The yield premium that Australian bonds enjoyed over Treasuries since 2000 swung to a discount this year as disappointing economic data pushed back expectations for the RBA to lift rates. Meanwhile, U.S. policy makers have tightened six times since December 2015 and remain committed to normalizing monetary policy. The discount touched 24 basis points earlier this month -- the widest since October 1981 -- and the gap is set to widen as growth in the world’s biggest economy gains momentum.

Franklin Templeton Sees Aussie Yield Discount Tripling on Rates

Melbourne-based Siniakov said he doesn’t see the RBA hiking until 2020 based on “a pretty strong view” that the Australian economy is “more lackluster” than the central bank has been projecting.

Franklin Templeton likes the two-to-three-year part of the Australian yield curve because the market was pretty optimistic in its pricing of interest rate increases from the RBA over the next 18 months, Andrew Canobi, director of fixed income for Australia, said in the same interview.

“Further out the curve, the long end, we are much more cautious because again, what happens to our market is a function of what’s happening in the U.S.,” Canobi said.

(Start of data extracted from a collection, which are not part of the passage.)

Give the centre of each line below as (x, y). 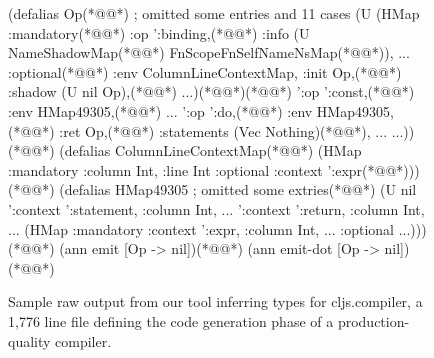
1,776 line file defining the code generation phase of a (171, 320)
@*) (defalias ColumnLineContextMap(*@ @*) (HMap (196, 150)
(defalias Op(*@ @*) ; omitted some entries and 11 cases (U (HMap (214, 13)
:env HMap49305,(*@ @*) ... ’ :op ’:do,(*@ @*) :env (160, 110)
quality (29, 340)
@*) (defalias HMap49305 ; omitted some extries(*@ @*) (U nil (224, 189)
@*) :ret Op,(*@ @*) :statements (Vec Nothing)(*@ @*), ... (209, 130)
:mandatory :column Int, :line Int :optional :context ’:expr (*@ (197, 169)
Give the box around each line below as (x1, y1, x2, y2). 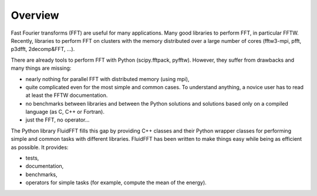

The 10-year U.S. Treasury yield topped 3 percent on Monday, a level it has been hovering around since surpassing it at the end of April for the first time since 2014.

Adding to pressure on the yield spread between Australia and the U.S. to widen is a weaker Australian dollar, which could fall further by year’s end, according to Siniakov.

“It comes down to what the U.S. dollar is doing,” he said. “We’ve been on a really nice positive momentum environment for the USD in the last six weeks and as long as that persists, the trend for the Australian dollar should move toward 72” U.S. cents, he said.